Sort Stage Problem

snassimr · Post by **snassimr** » Mon Aug 29, 2005 12:58 am

Hi !

I use Sort Stage and After it Aggregator .

Why Sort dont transfer rows to Aggregator despite of I defined Sort order in Aggregator ?

How I can to do the It wont work serially : Sort and after it Aggregator

ray.wurlod · Post by **ray.wurlod** » Mon Aug 29, 2005 1:19 am

Pre-sorting data prior to Aggregator is common practice, and helps the Aggregator stage to use memory efficiently (provided it's the grouping columns that are sorted).

Are you claiming that no rows are output from the Sort stage? If so, please create a job that consists of your job up to the Sort stage with its output being directed to a text file. Do any rows get written to the text file (and are they sorted)?

Then insert an Aggregator stage between the Sort stage and the Sequential File stage and run again. What are the link row counts now?

Where are the source data coming from? Would you consider a different sort strategy (for example a UNIX sort command - you CAN do this on Windows, because you have MKS toolkit) or an ORDER BY clause in SQL?

snassimr · Post by **snassimr** » Mon Aug 29, 2005 1:32 am

I tried to do the same thing with seq file.

After all rows entered to Sort stage ( all 100000) the Job was ended immidiatly . It seems tahat Sort actually transfer rows but dont show it and rows count stay 0 from Aggregator

With order by I get 2500 rows per sec . I want more because I have very large table in source

ArndW · Post by **ArndW** » Mon Aug 29, 2005 1:34 am

snassimr,

with a sequential source file you really should pre-sort it at the DOS/UNIX before the job to increase the effective speed. 2500 rows per seconds is not necesarily fast, but if you change your job so that it doesn't write anything (put a constraint into a transform that doesn't transfer rows) and see if the speed goes up.

ray.wurlod · Post by **ray.wurlod** » Mon Aug 29, 2005 2:12 am

snassimr wrote:I tried to do the same thing with seq file.

After all rows entered to Sort stage ( all 100000) the Job was ended immidiatly . It seems tahat Sort actually transfer rows but dont show it and rows count stay 0 from Aggregator

With order by I get 2500 rows per sec . I want more because I have very large table in source

Was the output link row count reported in the job log?
Was the output link row count reported when the Aggregator stage was not used, which I also asked you to do?

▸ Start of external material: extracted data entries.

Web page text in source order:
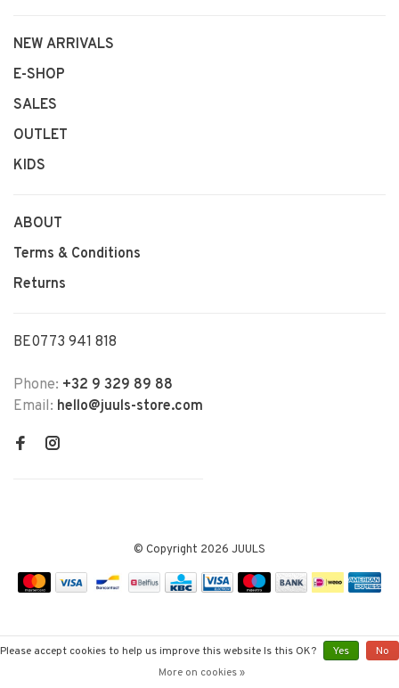
NEW ARRIVALS
E-SHOP
SALES
OUTLET
KIDS
ABOUT
Terms & Conditions
Returns
BE0773 941 818
Phone: +32 9 329 89 88
Email: hello@juuls-store.com
© Copyright 2026 JUULS
Please accept cookies to help us improve this website Is this OK? Yes
No
More on cookies »
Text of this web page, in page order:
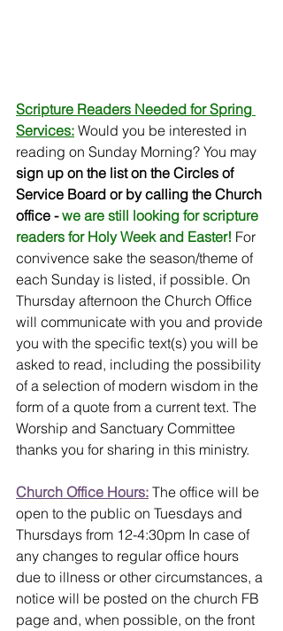
Scripture Readers Needed for Spring
Services: Would you be interested in
reading on Sunday Morning? You may
sign up on the list on the Circles of
Service Board or by calling the Church
office - we are still looking for scripture
readers for Holy Week and Easter! For
convivence sake the season/theme of
each Sunday is listed, if possible. On
Thursday afternoon the Church Office
will communicate with you and provide
you with the specific text(s) you will be
asked to read, including the possibility
of a selection of modern wisdom in the
form of a quote from a current text. The
Worship and Sanctuary Committee
thanks you for sharing in this ministry.
Church Office Hours: The office will be
open to the public on Tuesdays and
Thursdays from 12-4:30pm In case of
any changes to regular office hours
due to illness or other circumstances, a
notice will be posted on the church FB
page and, when possible, on the front
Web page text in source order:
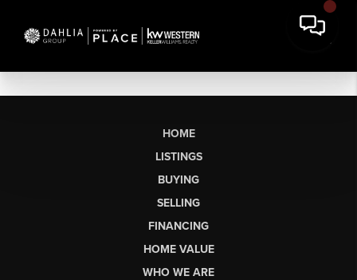
HOME
LISTINGS
BUYING
SELLING
FINANCING
HOME VALUE
WHO WE ARE
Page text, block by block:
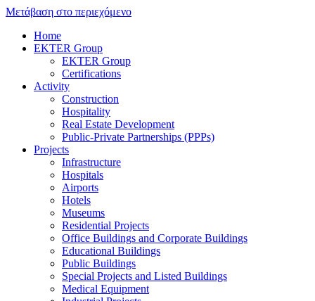
Μετάβαση στο περιεχόμενο
Home
EKTER Group
EKTER Group
Certifications
Activity
Construction
Hospitality
Real Estate Development
Public-Private Partnerships (PPPs)
Projects
Infrastructure
Hospitals
Airports
Hotels
Museums
Residential Projects
Office Buildings and Corporate Buildings
Educational Buildings
Public Buildings
Special Projects and Listed Buildings
Medical Equipment

The Aggregator stage may not report rows output until it finishes. This is a function of how it works. It is possible that an Aggregator stage will "soak up" all its input rows, building the grouped and aggregated data in memory, before releasing them all with a rush at the end.

The actual row counts process should be reported in "active stage finishing" events in the job log.

chulett · Post by **chulett** » Mon Aug 29, 2005 7:21 am

If you are expecting rows to 'flow through' the Sort stage, then you are mistaken in how you think it works. The combination of a Sort followed by an Aggregator will never work 'serially'.

The Sort stage will take all rows from the source and sort them before producing any output. The Aggregator may do something similar unless you've done things right to set it up:

* Presort your data in a manner that supports the aggregation being done.
* Assert that same sort order in the Aggregator stage.

Then - and only then - will the Aggregator pass rows though as the sort group changes. Otherwise, it too will take and process all rows before any output is produced.

Lie to the Aggregator stage about the sort order and it will crash with a 'row out of sequence' error. Get the sort order right but do it in a manner that does not support the aggregation being done and it will still hang on to all rows before it produces any output. In that case you have (in essence) wasted the time spent sorting.